- Province: Biliran
- Installed: 1765
- Term ended: 1774

Personal details
- Born: Samar, Philippines
- Died: 1774 Biliran, Philippines
- Denomination: Roman Catholic
- Profession: Priest

= Gaspar Ignacio de Guevara =

18th-century Roman Catholic priest from the Philippines

Gaspar Ignacio de Guevara was a Filipino Catholic priest from Samar who was appointed as the curate of Juan Nepomuceno Church in Biliran in 1765. He was known for breaking away from the institutional Roman Catholic church and leading the Biliran religious revolt from 1765 until his death in 1774.

==Early life==
Ignacio was born in Paranas, Samar.

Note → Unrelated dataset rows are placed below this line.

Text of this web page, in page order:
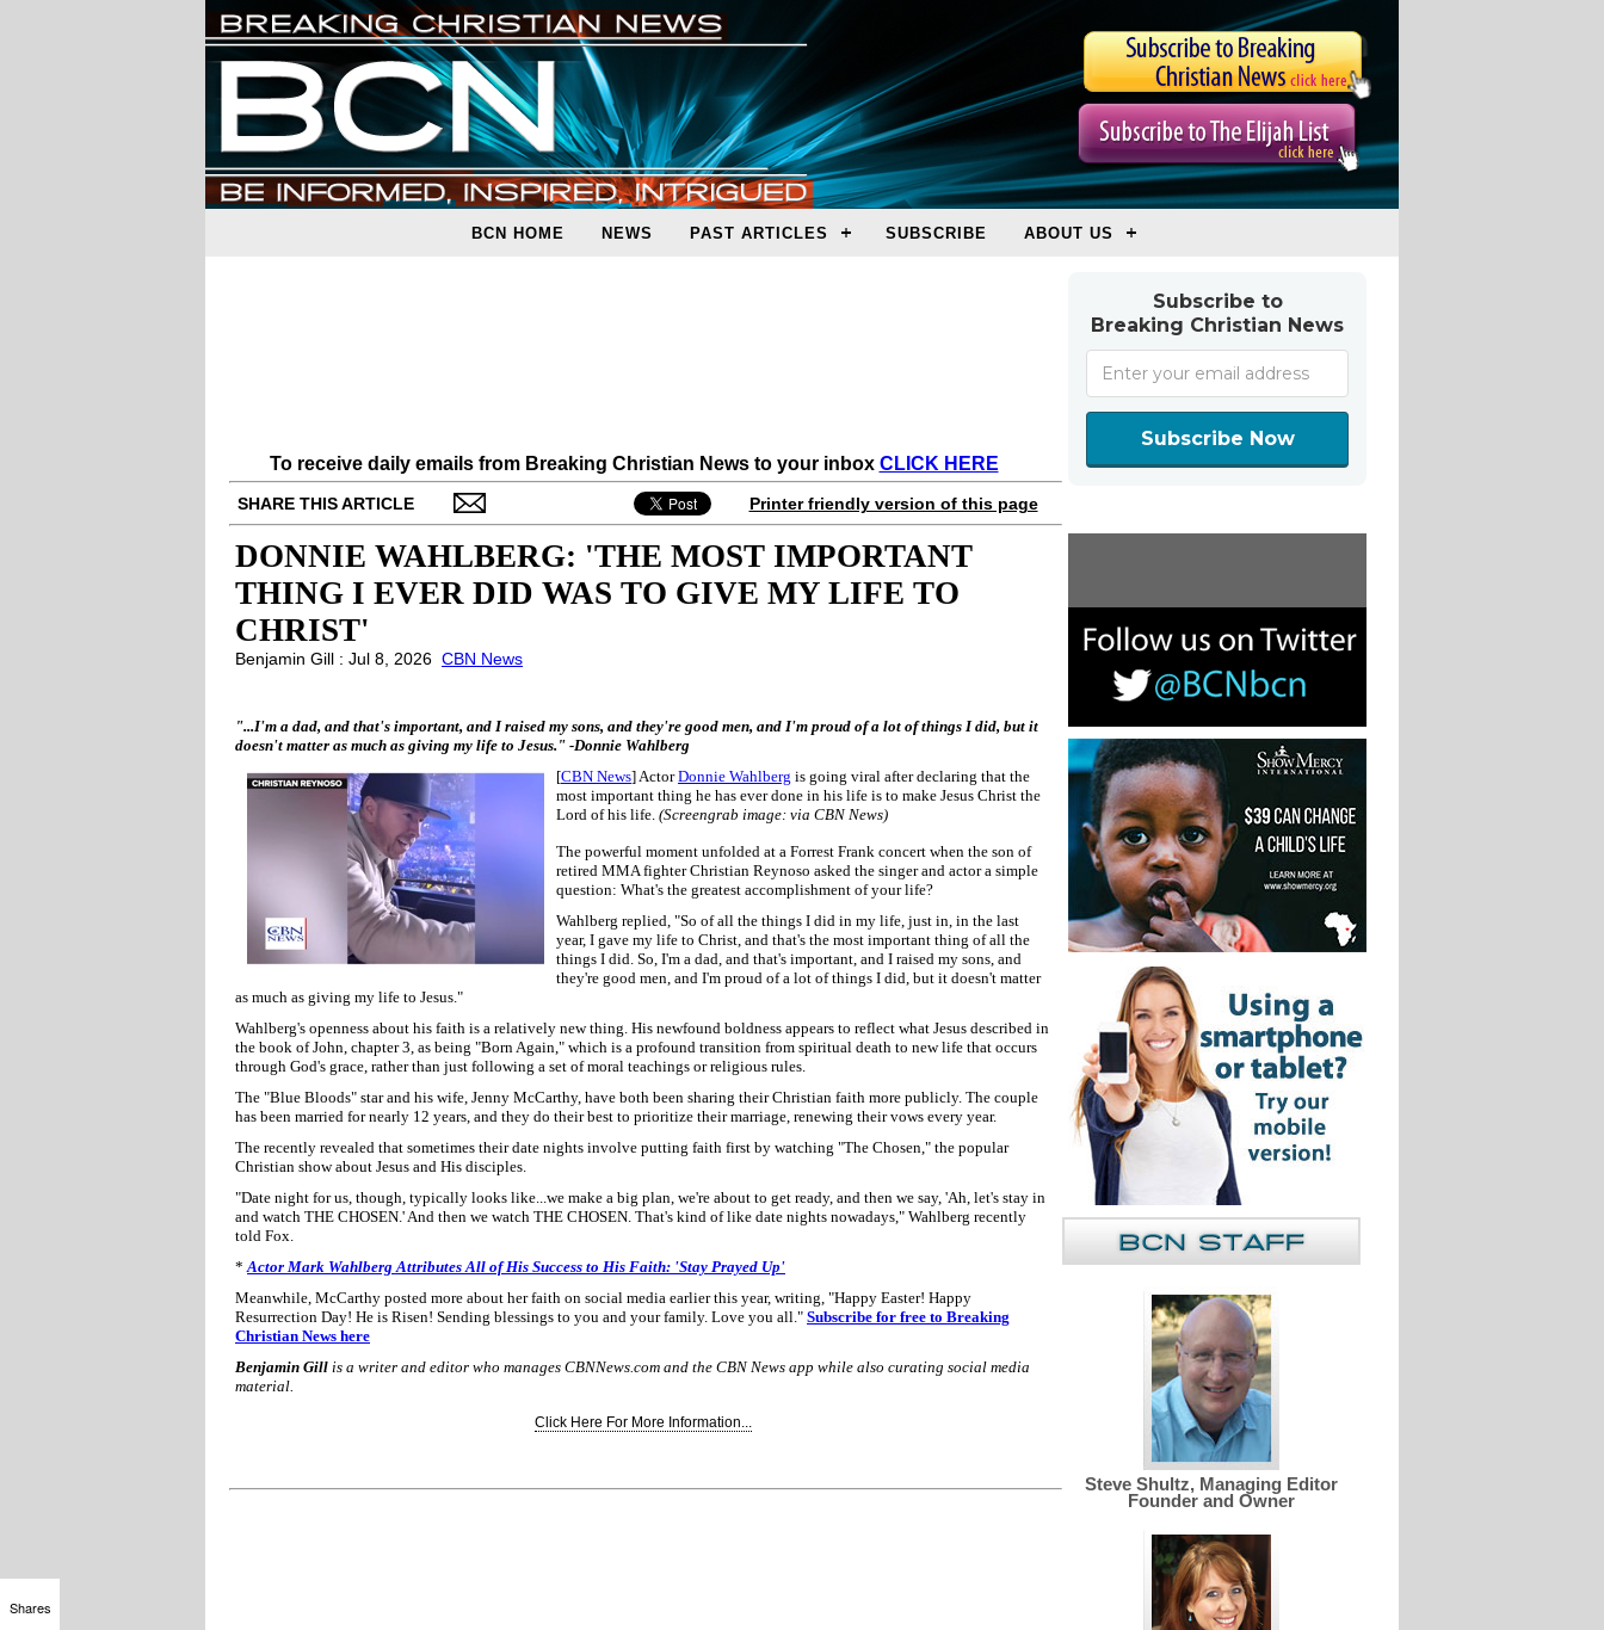
BCN HOME NEWS PAST ARTICLES SUBSCRIBE ABOUT US
To receive daily emails from Breaking Christian News to your inbox CLICK HERE
SHARE THIS ARTICLE Printer friendly version of this page
DONNIE WAHLBERG: 'THE MOST IMPORTANT
THING I EVER DID WAS TO GIVE MY LIFE TO
CHRIST'
Benjamin Gill : Jul 8, 2026 CBN News
"...I'm a dad, and that's important, and I raised my sons, and they're good men, and I'm proud of a lot of things I did, but it
doesn't matter as much as giving my life to Jesus." -Donnie Wahlberg
[CBN News] ActorDonnie Wahlberg is going viral after declaring that the
most important thing he has ever done in his life is to make Jesus Christ the
Lord of his life. (Screengrab image: via CBN News)
The powerful moment unfolded at a Forrest Frank concert when the son of
retired MMA fighter Christian Reynoso asked the singer and actor a simple
question: What's the greatest accomplishment of your life?
Wahlberg replied, "So of all the things I did in my life, just in, in the last
year, I gave my life to Christ, and that's the most important thing of all the
things I did. So, I'm a dad, and that's important, and I raised my sons, and
they're good men, and I'm proud of a lot of things I did, but it doesn't matter
as much as giving my life to Jesus."
Wahlberg's openness about his faith is a relatively new thing. His newfound boldness appears to reflect what Jesus described in
the book of John, chapter 3, as being "Born Again," which is a profound transition from spiritual death to new life that occurs
through God's grace, rather than just following a set of moral teachings or religious rules.
The "Blue Bloods" star and his wife, Jenny McCarthy, have both been sharing their Christian faith more publicly. The couple
has been married for nearly 12 years, and they do their best to prioritize their marriage, renewing their vows every year.
The recently revealed that sometimes their date nights involve putting faith first by watching "The Chosen," the popular
Christian show about Jesus and His disciples.
"Date night for us, though, typically looks like...we make a big plan, we're about to get ready, and then we say, 'Ah, let's stay in
and watch THE CHOSEN.' And then we watch THE CHOSEN. That's kind of like date nights nowadays," Wahlberg recently
told Fox.
*Actor Mark Wahlberg Attributes All of His Success to His Faith: 'Stay Prayed Up'
Meanwhile, McCarthy posted more about her faith on social media earlier this year, writing, "Happy Easter! Happy
Resurrection Day! He is Risen! Sending blessings to you and your family. Love you all." Subscribe for free to Breaking
Christian News here
Benjamin Gill is a writer and editor who manages CBNNews.com and the CBN News app while also curating social media
material.
Click Here For More Information...
Subscribe to
Breaking Christian News
Subscribe Now
Steve Shultz, Managing Editor
Founder and Owner
Shares
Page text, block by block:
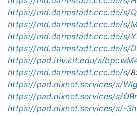
https://md.darmstadt.ccc.de/s/
https://md.darmstadt.ccc.de/s/
https://md.darmstadt.ccc.de/s/
https://md.darmstadt.ccc.de/s/
https://pad.itiv.kit.edu/s/
https://md.darmstadt.ccc.de/s/
https://pad.nixnet.services/s/
https://pad.nixnet.services/s/
https://pad.nixnet.services/s/-
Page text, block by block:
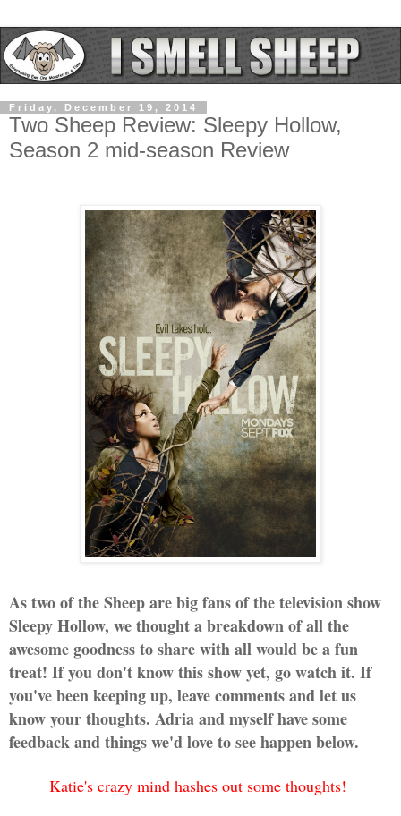
Friday, December 19, 2014
Two Sheep Review: Sleepy Hollow,
Season 2 mid-season Review
As two of the Sheep are big fans of the television show
Sleepy Hollow, we thought a breakdown of all the
awesome goodness to share with all would be a fun
treat! If you don't know this show yet, go watch it. If
you've been keeping up, leave comments and let us
know your thoughts. Adria and myself have some
feedback and things we'd love to see happen below.
Katie's crazy mind hashes out some thoughts!
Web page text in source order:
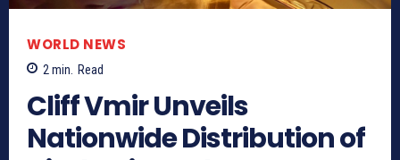
WORLD NEWS
2min. Read
Cliff Vmir Unveils
Nationwide Distribution of
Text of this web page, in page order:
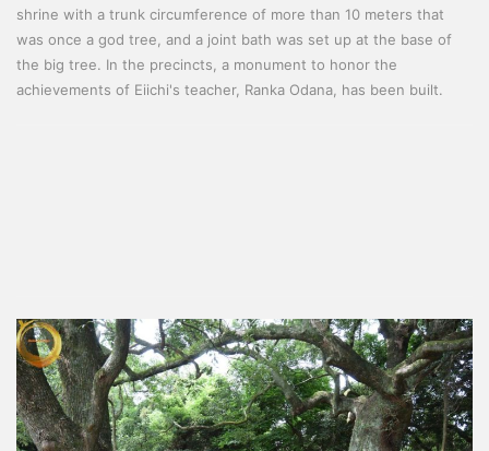
shrine with a trunk circumference of more than 10 meters that
was once a god tree, and a joint bath was set up at the base of
the big tree. In the precincts, a monument to honor the
achievements of Eiichi's teacher, Ranka Odana, has been built.
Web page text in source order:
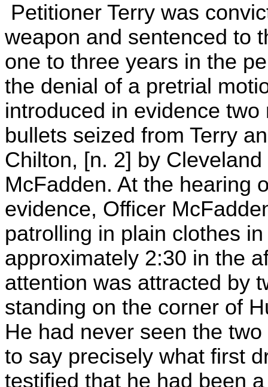
Petitioner Terry was
weapon and sentenced to
one to three years in the
the denial of a pretrial
introduced in evidence
bullets seized from Terry
Chilton, [n. 2] by
McFadden. At the hearing
evidence, Officer
patrolling in plain clothes
approximately 2:30 in the
attention was attracted by
standing on the corner of
He had never seen the
to say precisely what first
testified that he had been
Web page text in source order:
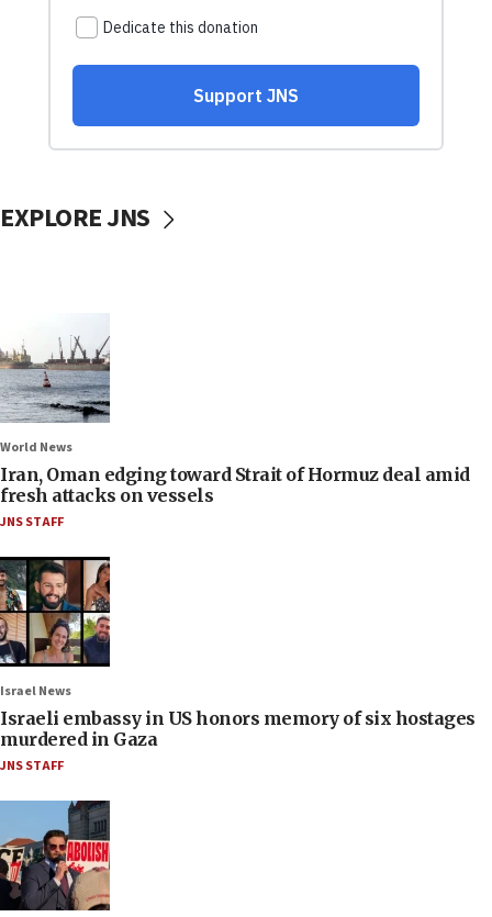
EXPLORE JNS
World News
Iran, Oman edging toward Strait of Hormuz deal amid
fresh attacks on vessels
JNS STAFF
Israel News
Israeli embassy in US honors memory of six hostages
murdered in Gaza
JNS STAFF
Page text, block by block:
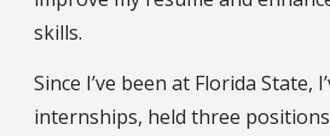
skills.
Since I’ve been at Florida State,
internships, held three
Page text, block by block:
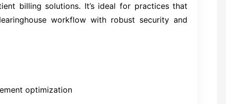
billing solutions. It’s ideal for practices that
workflow with robust security and
optimization
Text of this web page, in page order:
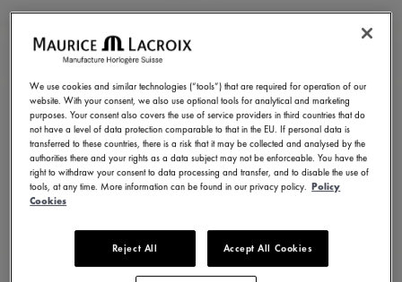
WHITE CALF LEATHER
STRAP
ML824-005110
100,00 € Incl. VAT
FIND A STORE
3 - 5 days delivery
We use cookies and similar technologies (“tools”) that are required for operation of our
website. With your consent, we also use optional tools for analytical and marketing
purposes. Your consent also covers the use of service providers in third countries that do
not have a level of data protection comparable to that in the EU. If personal data is
transferred to these countries, there is a risk that it may be collected and analysed by the
authorities there and your rights as a data subject may not be enforceable. You have the
right to withdraw your consent to data processing and transfer, and to disable the use of
tools, at any time. More information can be found in our privacy policy. Policy
Cookies
Reject All Accept All Cookies

His surname, Ignacio, may have been given by the Jesuits as a tribute to their founder, Ignatius of Loyola. It is likely that the Jesuits recommended him for priesthood studies in Cebu. Ignacio was appointed as the curate of Juan Nepomuceno Church in Biliran in 1765.

==Biliran religious revolt==
The Jesuits were expelled from the Philippines and replaced by the Augustinians in Leyte and by the Franciscans in Samar. Ignacio opposed the expulsion and expressed his dissent by leading a religious revolt in Biliran from 1765 to 1774

As part of the revolt, Ignacio established a new poblacion or town on a hilltop in Biliran, where he created a sanctuary to promote his religious doctrines. Moreover, he enthroned himself in the "chair of Peter" and styled himself as the "first of the priests of the world. He also restored the pre-colonial belief on women babaylans as religious and prayer leaders.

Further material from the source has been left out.